Делая все, чтобы эта выскочка навсегда запомнила, каково это – целоваться с ним, он нагло протолкнул язык в глубины ее рта – сладкого, горячего. И… дернулся, как от удара током. Это был чистейший кайф! Невообразимый!

Сердце безжалостно таранило грудную клетку. Кровь, кипятком бурлящая в жилах, устремилась к паху. Член встал колом. Затвердел. Набух так сильно, что причинял уже реальный дискомфорт и требовал немедленной разрядки.

«Боже! Какое у нее охрененное тело! И правда… совершенное!»

Буквально подыхая от возбуждения (сильнейшего на его памяти), Вадим дал волю рукам. Они зажили своей жизнью. Не прерывая их поцелуи, он принялся шарить ладонями по телу Ани. Сжимал грудь, играя с ее сосками поверх одежды. Стискивал тонкую талию. Гладил спину. Ласкал шею.

Остервенело сминал пальцами упругую задницу. Хватал за стройные бедра. Хватал так хищно и свирепо, что случайно разодрал ногтями ее колготки.

«Не колготки!» - вспомнил вдруг. – «Чулки! Эта выскочка носит чулки!»

Он чуть с ума не сошел, когда случайно это обнаружил. Там, у стойки с расписанием. Пришлось спасаться бегством, пока никто не заметил, какой эффект на него произвело это открытие. Но теперь… теперь он мог к ним даже прикоснуться. Что, собственно, и сделал – аккуратно забрался под подол Аниного платья и скрипнул зубами, нащупав широкую кружевную резинку на ее бедре. А еще… что это? Ленты, уходящие вверх. Подвязки?

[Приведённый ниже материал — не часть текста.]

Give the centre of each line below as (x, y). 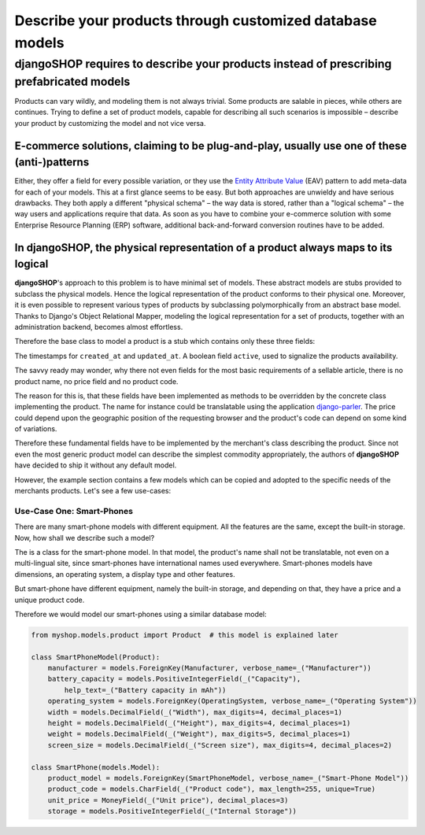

«О-ХРЕ-НЕТЬ, Стеклова! Ты… ты… Я должен это увидеть!»

Отстранившись, он попытался задрать ее платье чуть ли не до талии.

Но Аня среагировала быстрее, и стремительно вывернулась из его объятий.

Взъерошенная. Раскрасневшаяся. Потерянная и смущенная до крайности.

И все же, он увидел подвязки. За секунду до того, как она одернула платье.

- М-М-М! – не сдержавшись, Вадим застонал вслух и… замер, словно громом пораженный. Реальность обрушилась на него многотонной лавиной. Реальность, в которой он… готов был практически залезть в трусы… не к своей девушке! В которой стоял посреди университетского коридора (ладно хоть темного, безлюдного), и забыв обо всем… развлекался со Стекловой.

«Твою мать! Ксюха… как я мог о ней забыть? Как посмел прикоснуться к другой? Почему не оттолкнул Аню? Почему не остановил? Что я творю?»

Его прошиб холодный озноб. Паника и злость алой пеленой заволокли сознание. Воздух закончился в легких. Ощущая себя конченным ублюдком, он отступил назад, увеличивая дистанцию между ними. На Аню он больше не смотрел. Что говорить в подобных ситуациях, не знал. Но вины за случившееся ни с себя, ни с нее не снимал. Да, он поддался. Но лишь потому, что она его спровоцировала. Сам бы он никогда не… или все же…? Чееерт!